* [PROBLEM DETAILS]:
Make an exact copy of the data below, leaving out every picture.

* [DATA FOR PROCESSING]:
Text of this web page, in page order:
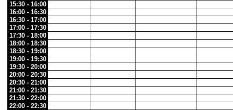
15:30 - 16:00
16:00 - 16:30
16:30 - 17:00
17:00 - 17:30
17:30 - 18:00
18:00 - 18:30
18:30 - 19:00
19:00 - 19:30
19:30 - 20:00
20:00 - 20:30
20:30 - 21:00
21:00 - 21:30
21:30 - 22:00
22:00 - 22:30
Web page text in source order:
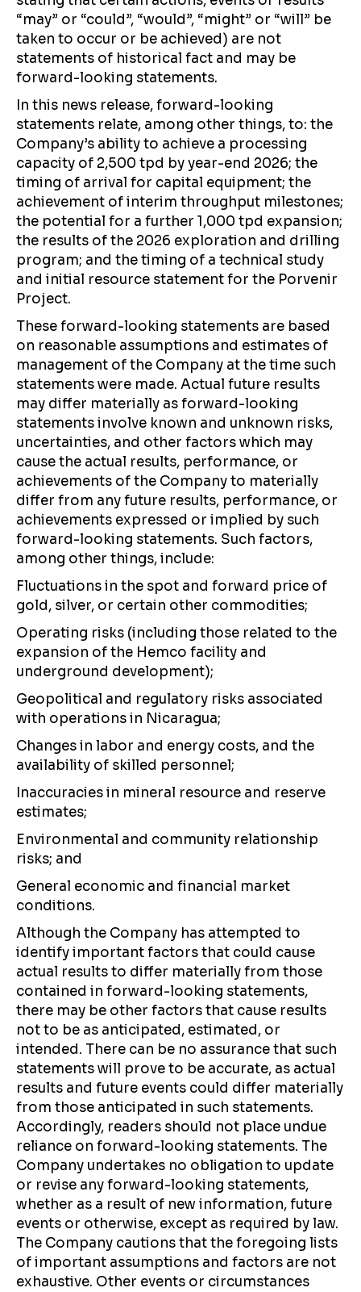
“may” or “could”, “would”, “might” or “will” be
taken to occur or be achieved) are not
statements of historical fact and may be
forward-looking statements.
In this news release, forward-looking
statements relate, among other things, to: the
Company’s ability to achieve a processing
capacity of 2,500 tpd by year-end 2026; the
timing of arrival for capital equipment; the
achievement of interim throughput milestones;
the potential for a further 1,000 tpd expansion;
the results of the 2026 exploration and drilling
program; and the timing of a technical study
and initial resource statement for the Porvenir
Project.
These forward-looking statements are based
on reasonable assumptions and estimates of
management of the Company at the time such
statements were made. Actual future results
may differ materially as forward-looking
statements involve known and unknown risks,
uncertainties, and other factors which may
cause the actual results, performance, or
achievements of the Company to materially
differ from any future results, performance, or
achievements expressed or implied by such
forward-looking statements. Such factors,
among other things, include:
Fluctuations in the spot and forward price of
gold, silver, or certain other commodities;
Operating risks (including those related to the
expansion of the Hemco facility and
underground development);
Geopolitical and regulatory risks associated
with operations in Nicaragua;
Changes in labor and energy costs, and the
availability of skilled personnel;
Inaccuracies in mineral resource and reserve
estimates;
Environmental and community relationship
risks; and
General economic and financial market
conditions.
Although the Company has attempted to
identify important factors that could cause
actual results to differ materially from those
contained in forward-looking statements,
there may be other factors that cause results
not to be as anticipated, estimated, or
intended. There can be no assurance that such
statements will prove to be accurate, as actual
results and future events could differ materially
from those anticipated in such statements.
Accordingly, readers should not place undue
reliance on forward-looking statements. The
Company undertakes no obligation to update
or revise any forward-looking statements,
whether as a result of new information, future
events or otherwise, except as required by law.
The Company cautions that the foregoing lists
of important assumptions and factors are not
exhaustive. Other events or circumstances
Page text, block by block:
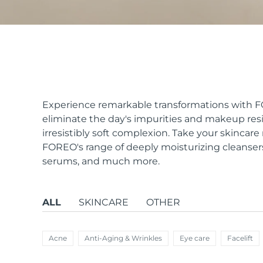
Experience remarkable transformations with
eliminate the day's impurities and makeup
irresistibly soft complexion. Take your
FOREO's range of deeply moisturizing
serums, and much more.
ALL SKINCARE OTHER
Acne Anti-Aging & Wrinkles Eye care Facelift
FAQ™ Dual LED Panel
POPULAR
Special offers Bestsellers
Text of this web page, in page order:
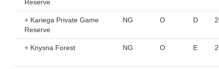
Reserve
+ Kariega Private Game
Reserve
NG O D
+ Knysna Forest NG O E
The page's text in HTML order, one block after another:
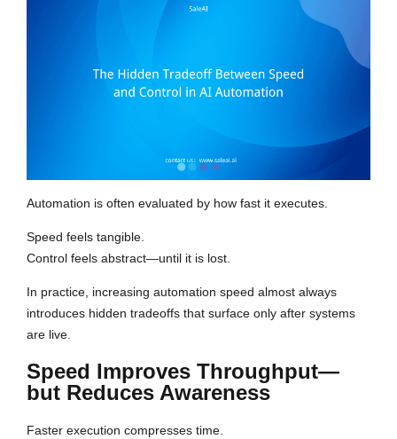
Automation is often evaluated by how fast it executes.
Speed feels tangible.
Control feels abstract—until it is lost.
In practice, increasing automation speed almost always
introduces hidden tradeoffs that surface only after systems
are live.
Speed Improves Throughput—
but Reduces Awareness
Faster execution compresses time.
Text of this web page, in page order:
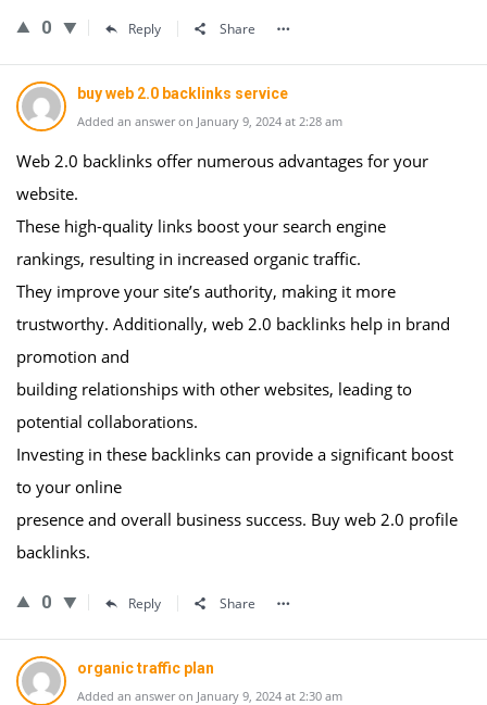
0 Reply Share
buy web 2.0 backlinks service
Added an answer on January 9, 2024 at 2:28 am
Web 2.0 backlinks offer numerous advantages for your
website.
These high-quality links boost your search engine
rankings, resulting in increased organic traffic.
They improve your site’s authority, making it more
trustworthy. Additionally, web 2.0 backlinks help in brand
promotion and
building relationships with other websites, leading to
potential collaborations.
Investing in these backlinks can provide a significant boost
to your online
presence and overall business success. Buy web 2.0 profile
backlinks.
0 Reply Share
organic traffic plan
Added an answer on January 9, 2024 at 2:30 am
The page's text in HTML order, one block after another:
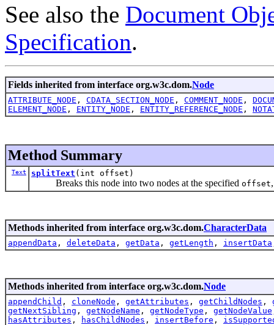
See also the Document
Specification.
Fields inherited from interface org.w3c.dom.Node
ATTRIBUTE_NODE , CDATA_SECTION_NODE , COMMENT_NODE ,
ELEMENT_NODE , ENTITY_NODE , ENTITY_REFERENCE_NODE ,
Method Summary
Text splitText (int offset)
Breaks this node into two nodes at the specified offset
Methods inherited from interface org.w3c.dom.CharacterData
appendData , deleteData , getData , getLength , insertData
Methods inherited from interface org.w3c.dom.Node
appendChild , cloneNode , getAttributes , getChildNodes ,
getNextSibling , getNodeName , getNodeType , getNodeValue
hasAttributes , hasChildNodes , insertBefore ,
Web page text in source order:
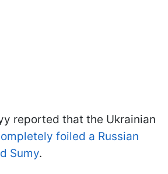
reported that the Ukrainian
foiled a Russian
Sumy.
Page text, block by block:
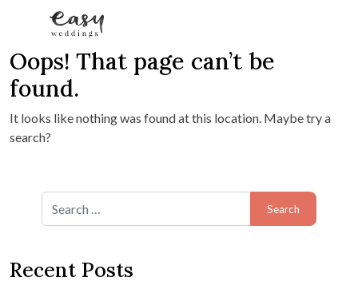
Skip to content
Oops! That page can’t be
found.
It looks like nothing was found at this location. Maybe try a
search?
Search for:
Recent Posts
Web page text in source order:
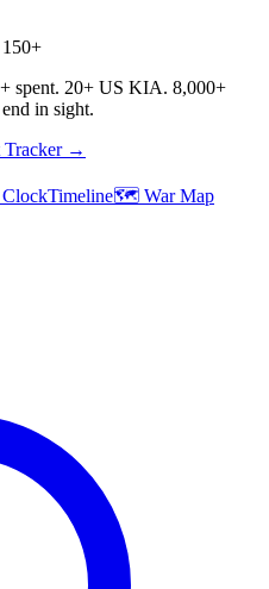
spent. 20+ US KIA. 8,000+
in sight.
Tracker →
Timeline🗺️ War Map
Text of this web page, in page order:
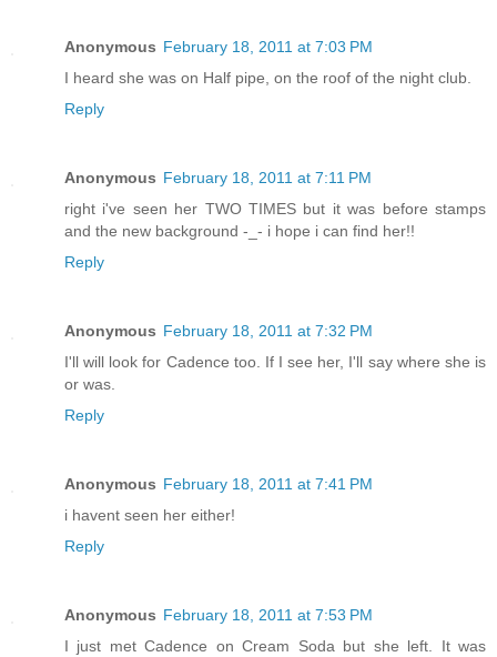
Anonymous February 18, 2011 at 7:03 PM
I heard she was on Half pipe, on the roof of the night club.
Reply
Anonymous February 18, 2011 at 7:11 PM
right i've seen her TWO TIMES but it was before stamps
and the new background -_- i hope i can find her!!
Reply
Anonymous February 18, 2011 at 7:32 PM
I'll will look for Cadence too. If I see her, I'll say where she is
or was.
Reply
Anonymous February 18, 2011 at 7:41 PM
i havent seen her either!
Reply
Anonymous February 18, 2011 at 7:53 PM
I just met Cadence on Cream Soda but she left. It was

* [RESULT]:
Text of this web page, in page order:
15:30 - 16:00
16:00 - 16:30
16:30 - 17:00
17:00 - 17:30
17:30 - 18:00
18:00 - 18:30
18:30 - 19:00
19:00 - 19:30
19:30 - 20:00
20:00 - 20:30
20:30 - 21:00
21:00 - 21:30
21:30 - 22:00
22:00 - 22:30
Web page text in source order:
“may” or “could”, “would”, “might” or “will” be
taken to occur or be achieved) are not
statements of historical fact and may be
forward-looking statements.
In this news release, forward-looking
statements relate, among other things, to: the
Company’s ability to achieve a processing
capacity of 2,500 tpd by year-end 2026; the
timing of arrival for capital equipment; the
achievement of interim throughput milestones;
the potential for a further 1,000 tpd expansion;
the results of the 2026 exploration and drilling
program; and the timing of a technical study
and initial resource statement for the Porvenir
Project.
These forward-looking statements are based
on reasonable assumptions and estimates of
management of the Company at the time such
statements were made. Actual future results
may differ materially as forward-looking
statements involve known and unknown risks,
uncertainties, and other factors which may
cause the actual results, performance, or
achievements of the Company to materially
differ from any future results, performance, or
achievements expressed or implied by such
forward-looking statements. Such factors,
among other things, include:
Fluctuations in the spot and forward price of
gold, silver, or certain other commodities;
Operating risks (including those related to the
expansion of the Hemco facility and
underground development);
Geopolitical and regulatory risks associated
with operations in Nicaragua;
Changes in labor and energy costs, and the
availability of skilled personnel;
Inaccuracies in mineral resource and reserve
estimates;
Environmental and community relationship
risks; and
General economic and financial market
conditions.
Although the Company has attempted to
identify important factors that could cause
actual results to differ materially from those
contained in forward-looking statements,
there may be other factors that cause results
not to be as anticipated, estimated, or
intended. There can be no assurance that such
statements will prove to be accurate, as actual
results and future events could differ materially
from those anticipated in such statements.
Accordingly, readers should not place undue
reliance on forward-looking statements. The
Company undertakes no obligation to update
or revise any forward-looking statements,
whether as a result of new information, future
events or otherwise, except as required by law.
The Company cautions that the foregoing lists
of important assumptions and factors are not
exhaustive. Other events or circumstances
Page text, block by block:
Experience remarkable transformations with
eliminate the day's impurities and makeup
irresistibly soft complexion. Take your
FOREO's range of deeply moisturizing
serums, and much more.
ALL SKINCARE OTHER
Acne Anti-Aging & Wrinkles Eye care Facelift
FAQ™ Dual LED Panel
POPULAR
Special offers Bestsellers
Text of this web page, in page order:
Reserve
+ Kariega Private Game
Reserve
NG O D
+ Knysna Forest NG O E
The page's text in HTML order, one block after another:
Automation is often evaluated by how fast it executes.
Speed feels tangible.
Control feels abstract—until it is lost.
In practice, increasing automation speed almost always
introduces hidden tradeoffs that surface only after systems
are live.
Speed Improves Throughput—
but Reduces Awareness
Faster execution compresses time.
Text of this web page, in page order:
0 Reply Share
buy web 2.0 backlinks service
Added an answer on January 9, 2024 at 2:28 am
Web 2.0 backlinks offer numerous advantages for your
website.
These high-quality links boost your search engine
rankings, resulting in increased organic traffic.
They improve your site’s authority, making it more
trustworthy. Additionally, web 2.0 backlinks help in brand
promotion and
building relationships with other websites, leading to
potential collaborations.
Investing in these backlinks can provide a significant boost
to your online
presence and overall business success. Buy web 2.0 profile
backlinks.
0 Reply Share
organic traffic plan
Added an answer on January 9, 2024 at 2:30 am
The page's text in HTML order, one block after another:
See also the Document
Specification.
Fields inherited from interface org.w3c.dom.Node
ATTRIBUTE_NODE , CDATA_SECTION_NODE , COMMENT_NODE ,
ELEMENT_NODE , ENTITY_NODE , ENTITY_REFERENCE_NODE ,
Method Summary
Text splitText (int offset)
Breaks this node into two nodes at the specified offset
Methods inherited from interface org.w3c.dom.CharacterData
appendData , deleteData , getData , getLength , insertData
Methods inherited from interface org.w3c.dom.Node
appendChild , cloneNode , getAttributes , getChildNodes ,
getNextSibling , getNodeName , getNodeType , getNodeValue
hasAttributes , hasChildNodes , insertBefore ,
Web page text in source order:
reported that the Ukrainian
foiled a Russian
Sumy.
Page text, block by block:
Skip to content
Oops! That page can’t be
found.
It looks like nothing was found at this location. Maybe try a
search?
Search for:
Recent Posts
Web page text in source order:
spent. 20+ US KIA. 8,000+
in sight.
Tracker →
Timeline🗺️ War Map
Text of this web page, in page order:
Anonymous February 18, 2011 at 7:03 PM
I heard she was on Half pipe, on the roof of the night club.
Reply
Anonymous February 18, 2011 at 7:11 PM
right i've seen her TWO TIMES but it was before stamps
and the new background -_- i hope i can find her!!
Reply
Anonymous February 18, 2011 at 7:32 PM
I'll will look for Cadence too. If I see her, I'll say where she is
or was.
Reply
Anonymous February 18, 2011 at 7:41 PM
i havent seen her either!
Reply
Anonymous February 18, 2011 at 7:53 PM
I just met Cadence on Cream Soda but she left. It was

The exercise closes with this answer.